London - Edward Rutherfurd [164]
It was a long time since he had bothered to visit St Bartholomew’s, and as Michael escorted him round, he could not help admiring the place. The priory consisted of a large Norman church, cloisters, a refectory and richly furnished monastic buildings. Not only was the priory well endowed, but every August, at the feast of St Bartholomew, it held an important cloth fair at Smithfield, from which it enjoyed a handsome profit. The members of the community, known as canons regular, were a small but distinguished company who lived in pleasant comfort.
The church itself was a noble structure with a broad, high nave, massive pillars, Roman arches and barrel vaults. The more intimate choir was especially fine, with a two-tiered screen of rounded pillars and arches forming a semicircle at the eastern end behind the altar. As the early autumn light filtered softly into this mellow interior, even the red-faced alderman was affected by its atmosphere, a mixture of Norman strength and Oriental warmth that conjured up images and echoes of the Host, the chalice, and of knights on crusade to the Holy Land.
Yet even though he tried to be agreeable, Bull could not help it if certain things began to irritate him. Somehow the sight of his brother’s bare toes and the faint slapping sound of his sandals upon the flagstones annoyed him. And why did this Barnikel woman with her strangely squinting eye keep staring at him so malevolently? As they toured the cloister, he was already breathing heavily.
Then came the moment Bull dreaded: they entered the hospital.
St Bartholomew’s Hospital was quite separate from the priory. Its brothers and sisters were not canons regular but a much humbler order of folk. The main building, to which Brother Michael now cheerfully led them, was a long, undecorated, rather narrow dormitory like a cloister walk, with a simple little chapel at one end.
Like most hospitals at that time, Bartholomew’s had begun as a hospice, a place of rest for weary travellers and pilgrims. But that had soon changed and Brother Michael and Sister Mabel were proud of their collection – now numbering over fifty – of the sick and helpless. There were three blind men, half a dozen crippled to some degree, several senile old women. There were men with ague, women with boils, the ill and suffering of every kind. As was the custom of the age, they were placed two, three or even more to a bed. The alderman looked at them with horror.
“Are any of them lepers?” he asked. Only a month before, a leprous baker had been discovered selling bread in the city.
“Not yet.”
Bull shuddered. What was he doing here? And what was his own brother, who might at least have upheld the family honour in a prestigious monastery, doing in such a disgusting place?

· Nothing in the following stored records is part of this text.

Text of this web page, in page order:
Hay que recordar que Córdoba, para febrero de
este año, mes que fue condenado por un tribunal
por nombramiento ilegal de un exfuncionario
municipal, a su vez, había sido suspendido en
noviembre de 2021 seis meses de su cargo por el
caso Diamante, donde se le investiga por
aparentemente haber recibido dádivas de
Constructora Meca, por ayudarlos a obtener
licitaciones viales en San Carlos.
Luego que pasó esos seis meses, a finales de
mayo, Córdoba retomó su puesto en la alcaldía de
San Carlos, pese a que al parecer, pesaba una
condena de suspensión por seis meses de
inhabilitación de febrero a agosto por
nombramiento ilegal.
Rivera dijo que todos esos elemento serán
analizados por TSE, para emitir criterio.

It was as they came out into the sunshine that Brother Michael made his move. The alderman had to admit that he did it with grace. Taking him gently by the arm and leading him a few paces away from Mabel, he began quietly: “My dear brother,” he said with obvious sincerity, “I’m sure our mother plagued you, but it has still touched my heart to see you here. You must forgive me, therefore,” he smiled, “if now, for a moment, I try to save your immortal soul.”

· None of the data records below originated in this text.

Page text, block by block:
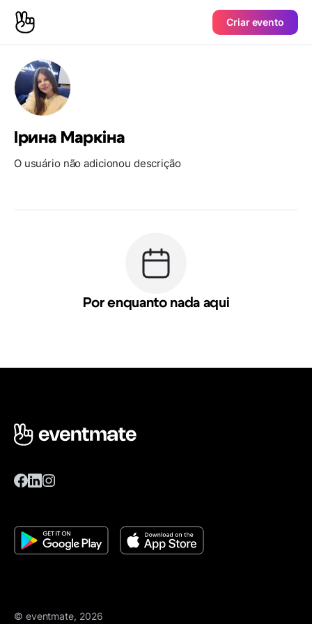
Criar evento
Ірина Маркіна
O usuário não adicionou descrição
Por enquanto nada aqui
© eventmate, 2026
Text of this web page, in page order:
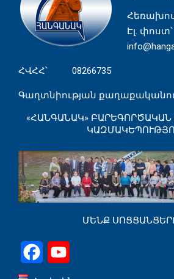
Էլ. փոստ՝
ՀՎՀՀ՝ 08266735
Գաղտնիության
«ՀԱՆԳԱՆԱԿ»
ՄԵՆՔ
Facebook

Bull grinned ruefully. “You think I’ll go to hell?”
His brother paused. “Since you ask, yes.”
“You wouldn’t want Bocton back in the family?”
“It is family pride, my dear brother, that is blinding you to your sin.”

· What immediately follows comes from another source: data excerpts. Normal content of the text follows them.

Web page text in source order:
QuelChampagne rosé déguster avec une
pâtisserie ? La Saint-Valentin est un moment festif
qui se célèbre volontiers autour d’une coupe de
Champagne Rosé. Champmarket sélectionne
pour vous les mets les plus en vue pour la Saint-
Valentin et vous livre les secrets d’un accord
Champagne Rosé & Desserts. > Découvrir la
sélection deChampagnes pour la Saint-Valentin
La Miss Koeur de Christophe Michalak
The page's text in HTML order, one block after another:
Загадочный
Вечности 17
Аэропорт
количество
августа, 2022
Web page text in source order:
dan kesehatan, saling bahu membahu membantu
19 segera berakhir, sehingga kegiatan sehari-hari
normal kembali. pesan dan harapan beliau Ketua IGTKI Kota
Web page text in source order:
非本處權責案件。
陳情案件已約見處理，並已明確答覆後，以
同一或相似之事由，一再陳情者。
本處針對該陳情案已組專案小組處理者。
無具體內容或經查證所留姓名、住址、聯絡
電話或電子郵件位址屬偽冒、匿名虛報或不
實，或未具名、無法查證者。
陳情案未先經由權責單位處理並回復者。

“Someone else will buy Bocton if I don’t.”
“That doesn’t make it right.”
They had turned round and were pacing back towards Mabel, whom they had both forgotten for a moment. It was then that Bull, with a sigh and a shake of his head, uttered the terrible words: “It’s all very well to lecture me, Brother Michael, but you’re wasting your time. I’m not afraid of damnation. The fact is, I don’t believe in God.”
Mabel gasped.
Yet it was not such a shocking statement.